> [PROBLEM STATEMENT]
If a line in the entries below holds the string "Miền", copy it.

[Opening THE INPUT section]

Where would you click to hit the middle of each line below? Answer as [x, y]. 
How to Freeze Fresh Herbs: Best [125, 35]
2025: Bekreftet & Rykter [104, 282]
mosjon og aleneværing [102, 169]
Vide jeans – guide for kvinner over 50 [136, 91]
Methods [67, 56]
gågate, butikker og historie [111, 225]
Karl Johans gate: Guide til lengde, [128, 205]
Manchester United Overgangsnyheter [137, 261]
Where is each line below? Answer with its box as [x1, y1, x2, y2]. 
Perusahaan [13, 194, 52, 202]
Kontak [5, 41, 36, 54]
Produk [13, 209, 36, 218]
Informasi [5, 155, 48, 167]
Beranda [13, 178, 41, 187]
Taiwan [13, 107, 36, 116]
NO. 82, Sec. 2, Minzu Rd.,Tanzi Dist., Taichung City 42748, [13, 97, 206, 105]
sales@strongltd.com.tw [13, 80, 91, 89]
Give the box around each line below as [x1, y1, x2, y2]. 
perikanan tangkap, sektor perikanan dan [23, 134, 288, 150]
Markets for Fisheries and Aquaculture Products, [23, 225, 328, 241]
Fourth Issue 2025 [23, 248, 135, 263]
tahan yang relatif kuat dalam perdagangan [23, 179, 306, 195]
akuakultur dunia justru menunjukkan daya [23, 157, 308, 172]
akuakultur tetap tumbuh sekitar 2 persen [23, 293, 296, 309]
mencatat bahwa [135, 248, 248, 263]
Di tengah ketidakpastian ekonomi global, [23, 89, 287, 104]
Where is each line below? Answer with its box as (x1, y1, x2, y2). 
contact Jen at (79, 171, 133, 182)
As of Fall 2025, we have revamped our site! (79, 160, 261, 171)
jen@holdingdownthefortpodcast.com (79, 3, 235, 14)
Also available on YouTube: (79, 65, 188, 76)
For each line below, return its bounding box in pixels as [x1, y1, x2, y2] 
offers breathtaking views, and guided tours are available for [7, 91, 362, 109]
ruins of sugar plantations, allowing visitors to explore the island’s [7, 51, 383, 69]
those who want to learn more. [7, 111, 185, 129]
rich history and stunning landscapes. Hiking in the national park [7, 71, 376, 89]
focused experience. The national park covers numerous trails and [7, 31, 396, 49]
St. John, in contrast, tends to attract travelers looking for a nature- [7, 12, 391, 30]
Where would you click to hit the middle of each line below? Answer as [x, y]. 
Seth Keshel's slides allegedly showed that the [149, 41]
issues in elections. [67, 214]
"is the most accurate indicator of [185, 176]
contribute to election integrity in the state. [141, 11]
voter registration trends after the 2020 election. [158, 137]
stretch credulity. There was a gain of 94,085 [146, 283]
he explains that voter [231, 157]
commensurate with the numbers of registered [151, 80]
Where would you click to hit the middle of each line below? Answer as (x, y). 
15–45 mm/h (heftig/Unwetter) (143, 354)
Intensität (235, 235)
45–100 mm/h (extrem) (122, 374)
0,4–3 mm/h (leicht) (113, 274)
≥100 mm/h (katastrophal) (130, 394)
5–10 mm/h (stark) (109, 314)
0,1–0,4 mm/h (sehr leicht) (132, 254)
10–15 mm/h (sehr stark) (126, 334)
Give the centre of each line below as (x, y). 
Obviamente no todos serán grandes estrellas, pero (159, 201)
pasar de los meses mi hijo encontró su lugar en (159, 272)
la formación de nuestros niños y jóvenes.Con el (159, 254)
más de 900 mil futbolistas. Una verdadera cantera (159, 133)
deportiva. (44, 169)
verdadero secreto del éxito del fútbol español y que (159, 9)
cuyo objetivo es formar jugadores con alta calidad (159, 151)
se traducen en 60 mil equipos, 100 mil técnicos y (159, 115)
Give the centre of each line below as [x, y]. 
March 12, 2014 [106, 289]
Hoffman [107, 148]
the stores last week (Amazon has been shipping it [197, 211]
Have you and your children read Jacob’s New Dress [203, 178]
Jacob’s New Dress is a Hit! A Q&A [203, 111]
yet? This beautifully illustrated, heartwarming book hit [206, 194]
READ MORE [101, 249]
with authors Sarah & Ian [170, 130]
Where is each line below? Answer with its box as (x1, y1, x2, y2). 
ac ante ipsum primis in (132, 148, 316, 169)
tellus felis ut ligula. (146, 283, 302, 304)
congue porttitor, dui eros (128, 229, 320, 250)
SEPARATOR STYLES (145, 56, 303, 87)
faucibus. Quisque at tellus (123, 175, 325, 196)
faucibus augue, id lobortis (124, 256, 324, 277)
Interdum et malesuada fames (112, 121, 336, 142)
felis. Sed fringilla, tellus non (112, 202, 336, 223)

[Closing THE INPUT section]
[Opening THE INPUT section]

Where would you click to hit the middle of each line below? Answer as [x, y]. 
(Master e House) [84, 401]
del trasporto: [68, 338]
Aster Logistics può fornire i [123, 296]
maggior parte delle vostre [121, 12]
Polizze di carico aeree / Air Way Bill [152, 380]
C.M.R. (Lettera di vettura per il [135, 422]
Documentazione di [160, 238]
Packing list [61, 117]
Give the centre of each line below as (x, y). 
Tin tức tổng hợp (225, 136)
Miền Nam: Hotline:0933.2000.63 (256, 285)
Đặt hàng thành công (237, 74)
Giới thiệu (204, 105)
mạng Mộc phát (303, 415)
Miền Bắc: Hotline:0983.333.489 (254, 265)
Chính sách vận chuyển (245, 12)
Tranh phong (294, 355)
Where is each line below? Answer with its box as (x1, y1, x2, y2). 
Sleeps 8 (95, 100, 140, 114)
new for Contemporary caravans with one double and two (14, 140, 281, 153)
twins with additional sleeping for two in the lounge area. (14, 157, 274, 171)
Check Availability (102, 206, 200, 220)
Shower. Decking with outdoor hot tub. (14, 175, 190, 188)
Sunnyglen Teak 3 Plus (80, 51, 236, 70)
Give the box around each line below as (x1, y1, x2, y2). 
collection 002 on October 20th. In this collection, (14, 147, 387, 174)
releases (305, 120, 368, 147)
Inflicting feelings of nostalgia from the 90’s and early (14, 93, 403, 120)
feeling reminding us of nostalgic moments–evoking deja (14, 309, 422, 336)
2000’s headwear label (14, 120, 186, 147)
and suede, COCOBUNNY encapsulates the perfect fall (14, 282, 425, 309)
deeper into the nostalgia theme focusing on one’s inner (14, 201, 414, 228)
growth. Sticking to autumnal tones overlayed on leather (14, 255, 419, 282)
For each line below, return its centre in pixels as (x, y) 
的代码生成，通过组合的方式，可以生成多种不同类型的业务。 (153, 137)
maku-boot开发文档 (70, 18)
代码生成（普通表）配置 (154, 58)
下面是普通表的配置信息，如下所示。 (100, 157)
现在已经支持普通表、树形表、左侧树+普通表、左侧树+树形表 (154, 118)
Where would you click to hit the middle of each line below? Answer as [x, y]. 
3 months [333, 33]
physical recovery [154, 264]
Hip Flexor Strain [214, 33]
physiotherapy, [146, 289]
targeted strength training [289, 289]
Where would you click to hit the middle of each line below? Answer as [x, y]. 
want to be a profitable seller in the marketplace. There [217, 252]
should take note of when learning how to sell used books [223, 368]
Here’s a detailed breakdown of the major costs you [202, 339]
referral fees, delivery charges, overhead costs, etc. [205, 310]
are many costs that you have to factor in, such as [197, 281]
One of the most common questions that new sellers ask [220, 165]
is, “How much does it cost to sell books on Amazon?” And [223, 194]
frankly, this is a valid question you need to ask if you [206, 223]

[Closing THE INPUT section]

> [WRITTEN SOLUTION]
Miền Nam: Hotline:0933.2000.63 (256, 285)
Miền Bắc: Hotline:0983.333.489 (254, 265)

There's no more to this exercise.